#### What is needed:
In the entries below, repeat only the lines between those holding "Animales (307, 311)" and "compétente pour assurer", inclusive. Leave pictures out.

#### Source material:
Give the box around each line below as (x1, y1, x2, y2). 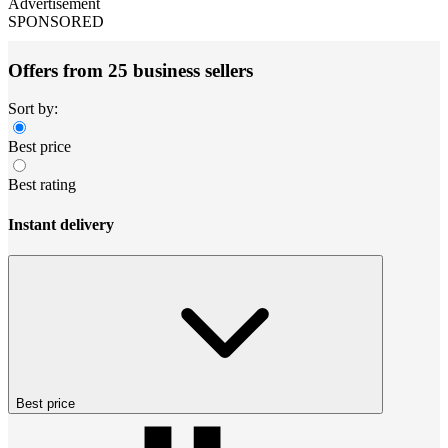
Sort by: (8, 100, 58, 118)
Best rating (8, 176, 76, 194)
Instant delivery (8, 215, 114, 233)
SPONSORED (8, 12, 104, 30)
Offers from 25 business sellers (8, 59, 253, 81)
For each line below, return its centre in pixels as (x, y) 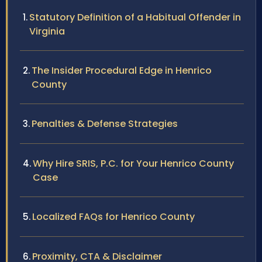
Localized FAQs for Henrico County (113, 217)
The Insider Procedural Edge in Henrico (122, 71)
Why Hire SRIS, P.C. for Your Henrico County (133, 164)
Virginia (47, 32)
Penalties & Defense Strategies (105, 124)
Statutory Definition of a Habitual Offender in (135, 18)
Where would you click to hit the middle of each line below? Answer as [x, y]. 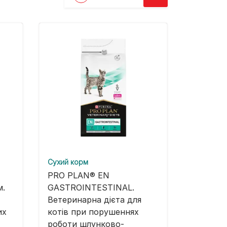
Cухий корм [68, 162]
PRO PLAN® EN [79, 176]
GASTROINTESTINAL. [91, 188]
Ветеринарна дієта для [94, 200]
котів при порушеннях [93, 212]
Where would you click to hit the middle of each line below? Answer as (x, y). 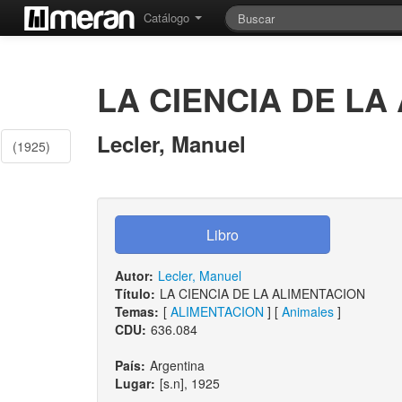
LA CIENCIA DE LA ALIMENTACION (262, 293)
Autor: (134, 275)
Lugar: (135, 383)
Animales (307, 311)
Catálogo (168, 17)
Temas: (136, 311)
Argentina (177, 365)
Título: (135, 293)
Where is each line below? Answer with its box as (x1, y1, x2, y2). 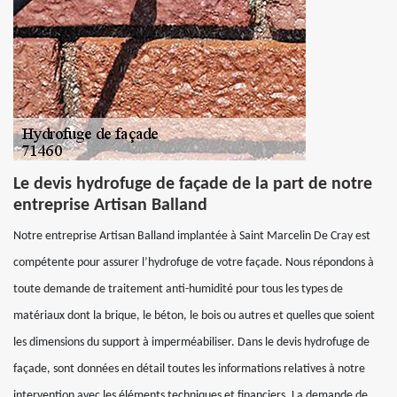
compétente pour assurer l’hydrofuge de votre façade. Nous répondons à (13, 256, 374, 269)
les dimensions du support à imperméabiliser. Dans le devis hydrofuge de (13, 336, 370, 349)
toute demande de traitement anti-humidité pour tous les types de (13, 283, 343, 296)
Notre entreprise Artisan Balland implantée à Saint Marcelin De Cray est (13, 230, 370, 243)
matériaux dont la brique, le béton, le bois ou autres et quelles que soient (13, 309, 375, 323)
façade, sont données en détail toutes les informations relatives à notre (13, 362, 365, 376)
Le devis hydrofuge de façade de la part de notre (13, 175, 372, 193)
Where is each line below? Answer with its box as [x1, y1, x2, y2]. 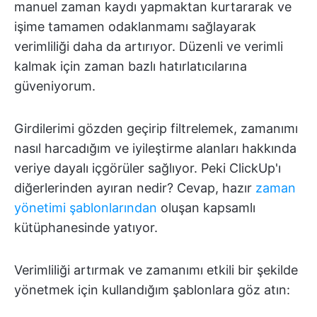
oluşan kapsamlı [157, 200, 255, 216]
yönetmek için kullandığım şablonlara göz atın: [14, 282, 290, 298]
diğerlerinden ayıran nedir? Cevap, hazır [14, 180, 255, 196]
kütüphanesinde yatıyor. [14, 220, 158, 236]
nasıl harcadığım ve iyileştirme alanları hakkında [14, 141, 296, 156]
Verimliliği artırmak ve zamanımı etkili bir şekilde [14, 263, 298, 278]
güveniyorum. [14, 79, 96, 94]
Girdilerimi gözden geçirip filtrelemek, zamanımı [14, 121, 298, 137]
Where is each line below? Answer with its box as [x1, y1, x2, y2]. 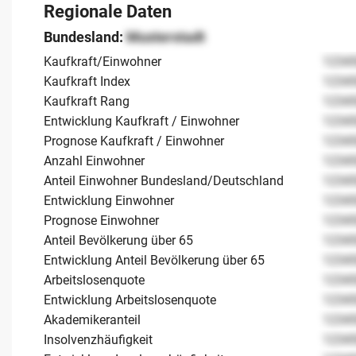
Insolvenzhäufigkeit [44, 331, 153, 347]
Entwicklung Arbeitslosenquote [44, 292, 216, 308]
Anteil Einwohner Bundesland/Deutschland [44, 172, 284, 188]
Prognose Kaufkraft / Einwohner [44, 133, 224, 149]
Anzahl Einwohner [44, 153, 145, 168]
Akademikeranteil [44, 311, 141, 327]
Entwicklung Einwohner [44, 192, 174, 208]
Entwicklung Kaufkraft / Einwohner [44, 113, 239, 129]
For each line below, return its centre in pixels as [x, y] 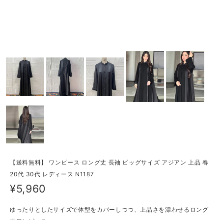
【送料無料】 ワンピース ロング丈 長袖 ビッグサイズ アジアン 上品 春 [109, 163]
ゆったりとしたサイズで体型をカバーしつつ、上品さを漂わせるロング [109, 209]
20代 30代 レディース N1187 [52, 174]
--
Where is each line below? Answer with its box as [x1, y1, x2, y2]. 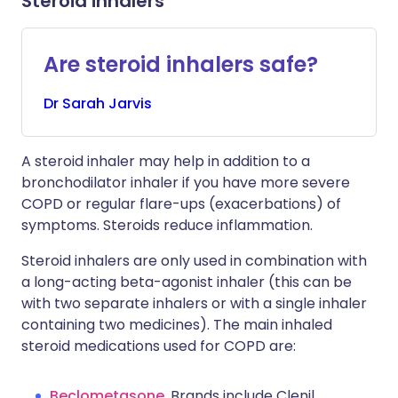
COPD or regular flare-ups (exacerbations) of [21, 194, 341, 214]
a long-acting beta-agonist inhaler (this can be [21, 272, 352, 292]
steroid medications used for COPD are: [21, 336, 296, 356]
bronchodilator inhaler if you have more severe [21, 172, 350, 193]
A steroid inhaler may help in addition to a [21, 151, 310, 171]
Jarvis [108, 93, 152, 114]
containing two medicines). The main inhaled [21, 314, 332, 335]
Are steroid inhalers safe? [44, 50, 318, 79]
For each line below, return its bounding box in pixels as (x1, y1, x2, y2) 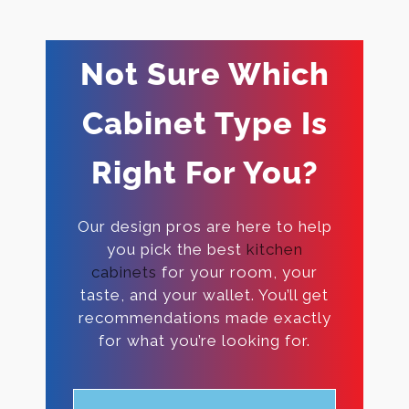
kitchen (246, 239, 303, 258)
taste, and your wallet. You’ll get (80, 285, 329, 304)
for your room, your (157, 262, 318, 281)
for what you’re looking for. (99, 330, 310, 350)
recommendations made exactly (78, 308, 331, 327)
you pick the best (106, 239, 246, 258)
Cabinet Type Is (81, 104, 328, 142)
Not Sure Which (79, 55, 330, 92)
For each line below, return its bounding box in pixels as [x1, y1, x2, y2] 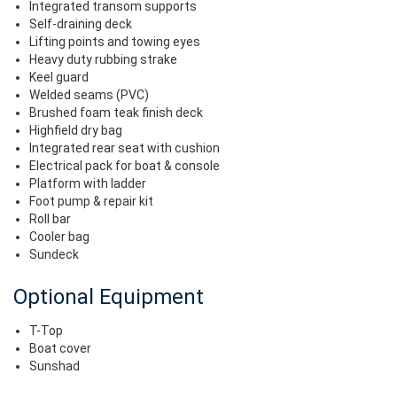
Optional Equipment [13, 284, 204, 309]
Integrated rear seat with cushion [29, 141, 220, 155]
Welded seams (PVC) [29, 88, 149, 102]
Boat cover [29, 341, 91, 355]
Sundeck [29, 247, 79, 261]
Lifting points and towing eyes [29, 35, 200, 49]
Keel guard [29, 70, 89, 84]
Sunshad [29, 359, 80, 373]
* * *
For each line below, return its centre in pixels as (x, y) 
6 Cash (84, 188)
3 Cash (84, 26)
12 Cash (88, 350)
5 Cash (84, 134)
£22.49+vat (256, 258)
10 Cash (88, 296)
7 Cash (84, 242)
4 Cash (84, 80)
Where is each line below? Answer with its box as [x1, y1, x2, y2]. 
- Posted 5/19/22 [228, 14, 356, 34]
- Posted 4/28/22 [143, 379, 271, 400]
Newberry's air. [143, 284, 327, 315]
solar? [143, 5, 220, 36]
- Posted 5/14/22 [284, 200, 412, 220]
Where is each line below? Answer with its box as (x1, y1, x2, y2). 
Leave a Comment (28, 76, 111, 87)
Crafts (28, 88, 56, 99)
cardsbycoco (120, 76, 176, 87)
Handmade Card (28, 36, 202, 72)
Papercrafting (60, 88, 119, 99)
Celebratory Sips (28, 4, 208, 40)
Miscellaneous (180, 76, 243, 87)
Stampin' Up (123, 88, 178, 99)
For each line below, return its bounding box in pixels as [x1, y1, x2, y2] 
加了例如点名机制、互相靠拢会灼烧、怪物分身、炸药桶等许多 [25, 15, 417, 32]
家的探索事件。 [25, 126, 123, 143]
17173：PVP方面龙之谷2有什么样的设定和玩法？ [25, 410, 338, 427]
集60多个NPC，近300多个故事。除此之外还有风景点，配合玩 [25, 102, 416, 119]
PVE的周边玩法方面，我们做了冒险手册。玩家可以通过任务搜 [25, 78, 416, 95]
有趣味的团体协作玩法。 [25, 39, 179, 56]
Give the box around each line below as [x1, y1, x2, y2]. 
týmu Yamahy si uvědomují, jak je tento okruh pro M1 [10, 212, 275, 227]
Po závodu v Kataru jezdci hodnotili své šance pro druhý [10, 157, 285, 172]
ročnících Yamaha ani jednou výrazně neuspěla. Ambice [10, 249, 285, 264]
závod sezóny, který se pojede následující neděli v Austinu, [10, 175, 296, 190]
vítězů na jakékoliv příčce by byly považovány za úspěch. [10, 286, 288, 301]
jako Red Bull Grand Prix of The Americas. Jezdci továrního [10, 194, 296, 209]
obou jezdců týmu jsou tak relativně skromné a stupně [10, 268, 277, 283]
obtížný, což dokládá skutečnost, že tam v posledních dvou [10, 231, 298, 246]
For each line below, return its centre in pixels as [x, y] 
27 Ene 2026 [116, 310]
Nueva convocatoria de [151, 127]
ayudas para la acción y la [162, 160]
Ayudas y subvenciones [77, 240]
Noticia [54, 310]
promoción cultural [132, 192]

#### Answer to this task:
Animales (307, 311)
Catálogo (168, 17)
Temas: (136, 311)
Argentina (177, 365)
Título: (135, 293)
Where is each line below? Answer with its box as (x1, y1, x2, y2). 
compétente pour assurer l’hydrofuge de votre façade. Nous répondons à (13, 256, 374, 269)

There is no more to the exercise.